> _INPUT_
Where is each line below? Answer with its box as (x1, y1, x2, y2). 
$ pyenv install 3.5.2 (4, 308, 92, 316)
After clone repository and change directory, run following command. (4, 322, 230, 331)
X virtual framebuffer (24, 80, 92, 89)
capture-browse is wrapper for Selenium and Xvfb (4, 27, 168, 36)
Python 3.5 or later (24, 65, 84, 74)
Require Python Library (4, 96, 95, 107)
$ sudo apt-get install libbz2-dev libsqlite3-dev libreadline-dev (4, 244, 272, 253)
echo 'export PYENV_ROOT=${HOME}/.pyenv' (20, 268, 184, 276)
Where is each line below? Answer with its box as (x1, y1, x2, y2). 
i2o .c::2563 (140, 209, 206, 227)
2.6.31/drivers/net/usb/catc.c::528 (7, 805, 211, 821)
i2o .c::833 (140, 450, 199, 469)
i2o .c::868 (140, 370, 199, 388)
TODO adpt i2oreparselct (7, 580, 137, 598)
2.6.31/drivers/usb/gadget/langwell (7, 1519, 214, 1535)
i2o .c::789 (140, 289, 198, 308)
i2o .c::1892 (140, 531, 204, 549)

---

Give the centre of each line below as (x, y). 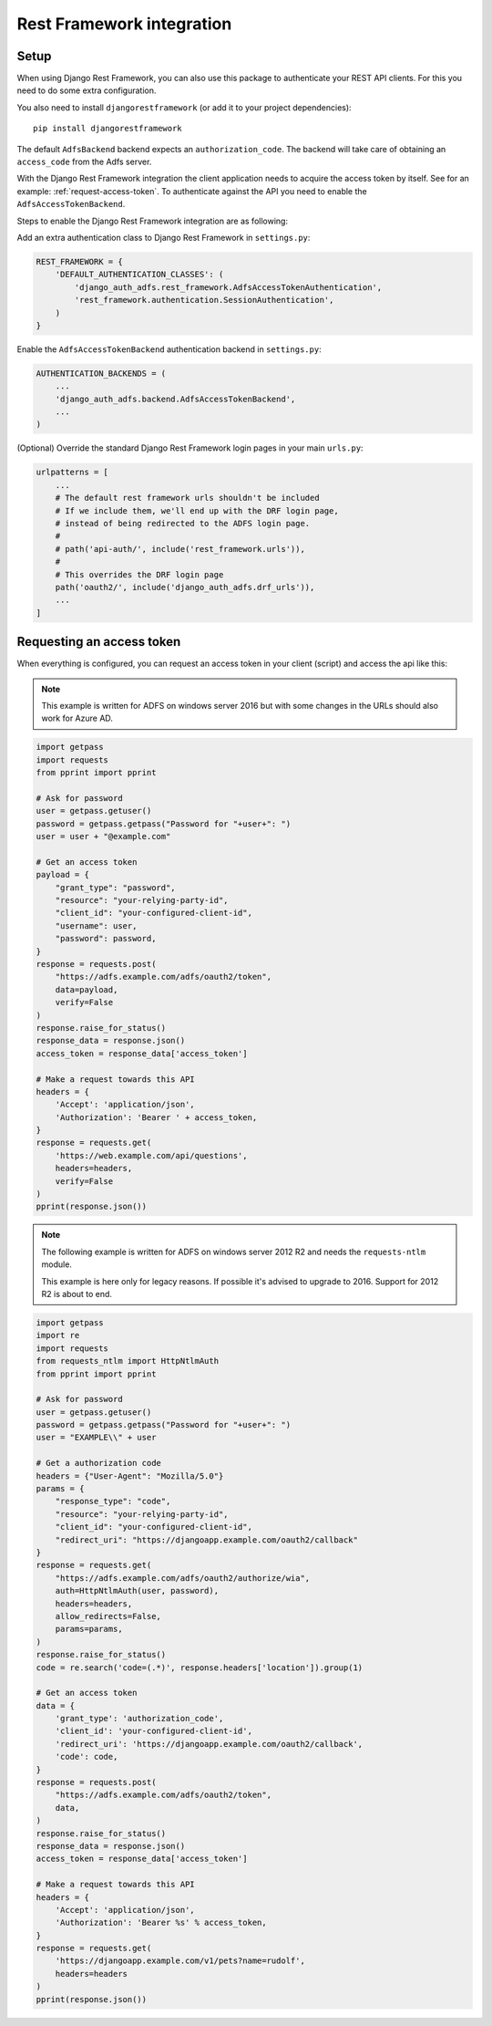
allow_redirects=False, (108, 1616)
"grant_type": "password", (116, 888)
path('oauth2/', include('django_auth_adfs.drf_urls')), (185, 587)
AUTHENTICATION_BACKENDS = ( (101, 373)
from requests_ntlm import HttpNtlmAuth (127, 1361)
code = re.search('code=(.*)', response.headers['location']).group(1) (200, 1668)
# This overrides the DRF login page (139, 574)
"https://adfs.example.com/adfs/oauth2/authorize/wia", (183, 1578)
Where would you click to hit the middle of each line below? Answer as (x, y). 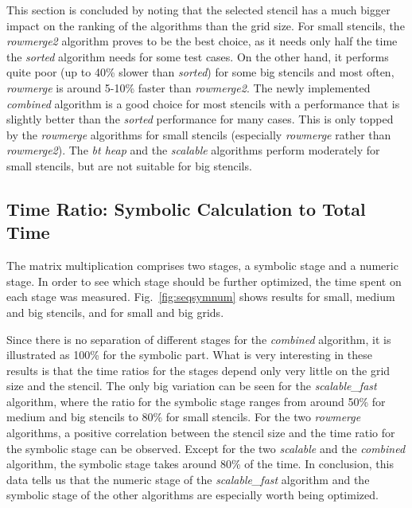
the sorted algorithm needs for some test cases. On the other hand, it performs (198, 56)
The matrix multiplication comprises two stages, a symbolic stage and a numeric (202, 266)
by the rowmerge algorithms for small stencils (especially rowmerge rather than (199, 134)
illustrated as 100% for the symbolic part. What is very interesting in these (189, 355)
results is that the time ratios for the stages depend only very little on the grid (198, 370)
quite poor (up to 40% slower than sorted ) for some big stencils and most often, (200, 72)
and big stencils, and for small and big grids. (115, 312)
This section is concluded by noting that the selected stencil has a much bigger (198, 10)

> _EXERCISE GOAL_
Nothing but a number is expected here: say how many lines in the material hold "very".

> _SOLUTION FOR THIS TASK_
2